Aim of the exercise> Would you repeat the entries below exactly and omit the pictures?

[Dataset records]

---

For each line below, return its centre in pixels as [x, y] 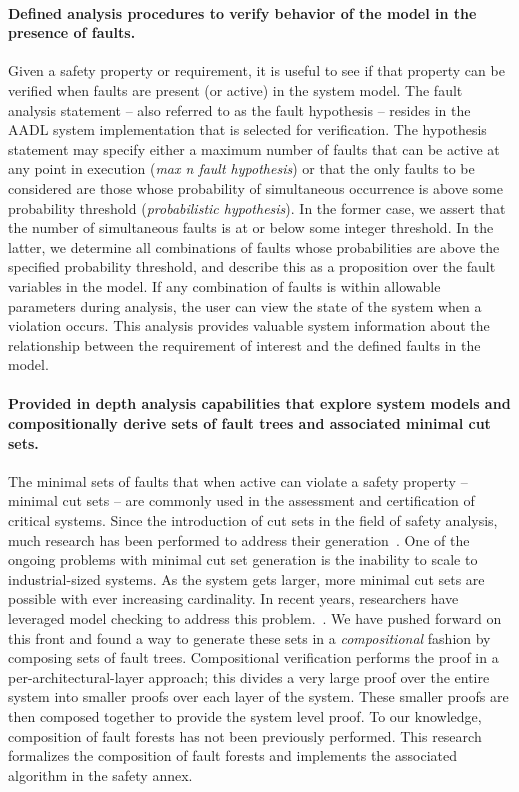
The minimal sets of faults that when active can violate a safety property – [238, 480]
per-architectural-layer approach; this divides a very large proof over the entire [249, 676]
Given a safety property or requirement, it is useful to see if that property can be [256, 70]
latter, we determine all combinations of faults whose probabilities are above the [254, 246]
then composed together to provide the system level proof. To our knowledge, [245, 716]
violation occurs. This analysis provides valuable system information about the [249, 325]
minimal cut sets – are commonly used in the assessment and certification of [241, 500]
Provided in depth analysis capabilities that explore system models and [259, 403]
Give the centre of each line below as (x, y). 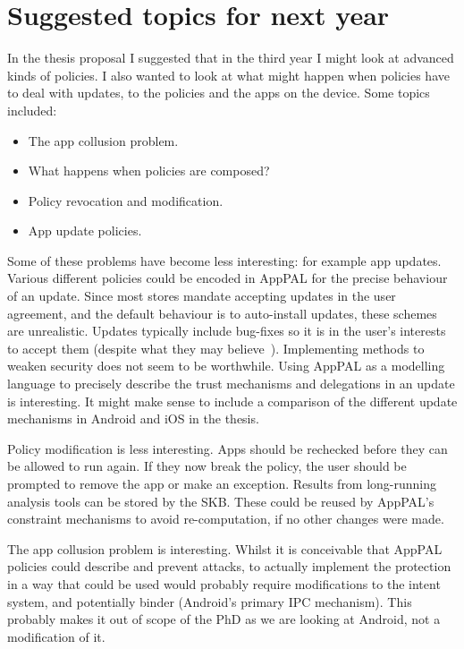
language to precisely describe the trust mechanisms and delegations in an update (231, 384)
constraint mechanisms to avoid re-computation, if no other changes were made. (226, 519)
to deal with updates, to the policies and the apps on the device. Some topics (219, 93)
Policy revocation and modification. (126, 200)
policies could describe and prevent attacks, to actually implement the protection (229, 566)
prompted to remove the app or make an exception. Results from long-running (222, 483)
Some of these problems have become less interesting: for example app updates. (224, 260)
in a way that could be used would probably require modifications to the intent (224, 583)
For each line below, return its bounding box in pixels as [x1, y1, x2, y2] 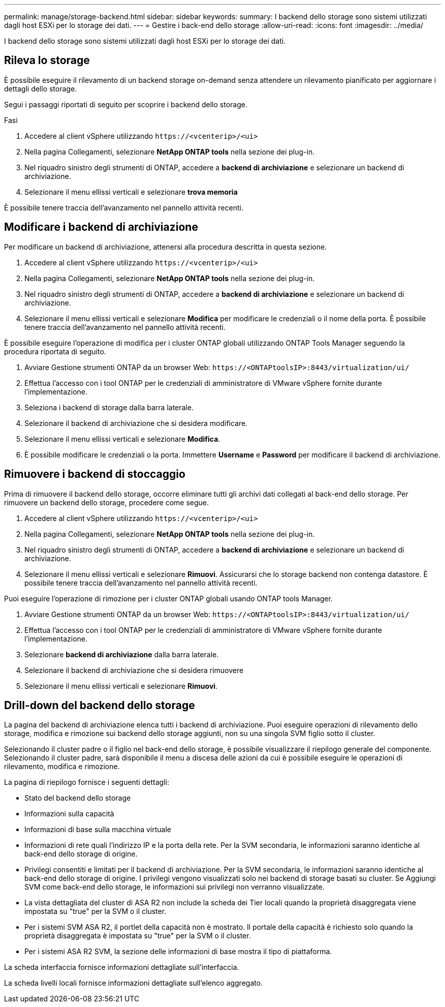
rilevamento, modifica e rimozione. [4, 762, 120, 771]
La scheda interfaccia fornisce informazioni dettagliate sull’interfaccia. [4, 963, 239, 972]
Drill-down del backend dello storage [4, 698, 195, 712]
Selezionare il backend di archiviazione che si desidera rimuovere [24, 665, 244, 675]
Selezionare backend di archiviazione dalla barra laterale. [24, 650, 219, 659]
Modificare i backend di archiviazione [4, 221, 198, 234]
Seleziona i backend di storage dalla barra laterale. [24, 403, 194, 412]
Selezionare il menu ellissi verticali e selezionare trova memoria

---

Reply>
For each line below, return its centre in pixels as [x, y] 
The minimal sets of faults that when active can violate a safety property – [238, 480]
per-architectural-layer approach; this divides a very large proof over the entire [249, 676]
Given a safety property or requirement, it is useful to see if that property can be [256, 70]
latter, we determine all combinations of faults whose probabilities are above the [254, 246]
then composed together to provide the system level proof. To our knowledge, [245, 716]
violation occurs. This analysis provides valuable system information about the [249, 325]
minimal cut sets – are commonly used in the assessment and certification of [241, 500]
Provided in depth analysis capabilities that explore system models and [259, 403]
Give the centre of each line below as (x, y). 
language to precisely describe the trust mechanisms and delegations in an update (231, 384)
constraint mechanisms to avoid re-computation, if no other changes were made. (226, 519)
to deal with updates, to the policies and the apps on the device. Some topics (219, 93)
Policy revocation and modification. (126, 200)
policies could describe and prevent attacks, to actually implement the protection (229, 566)
prompted to remove the app or make an exception. Results from long-running (222, 483)
Some of these problems have become less interesting: for example app updates. (224, 260)
in a way that could be used would probably require modifications to the intent (224, 583)
For each line below, return its bounding box in pixels as [x1, y1, x2, y2] 
rilevamento, modifica e rimozione. [4, 762, 120, 771]
La scheda interfaccia fornisce informazioni dettagliate sull’interfaccia. [4, 963, 239, 972]
Drill-down del backend dello storage [4, 698, 195, 712]
Selezionare il backend di archiviazione che si desidera rimuovere [24, 665, 244, 675]
Selezionare backend di archiviazione dalla barra laterale. [24, 650, 219, 659]
Modificare i backend di archiviazione [4, 221, 198, 234]
Seleziona i backend di storage dalla barra laterale. [24, 403, 194, 412]
Selezionare il menu ellissi verticali e selezionare trova memoria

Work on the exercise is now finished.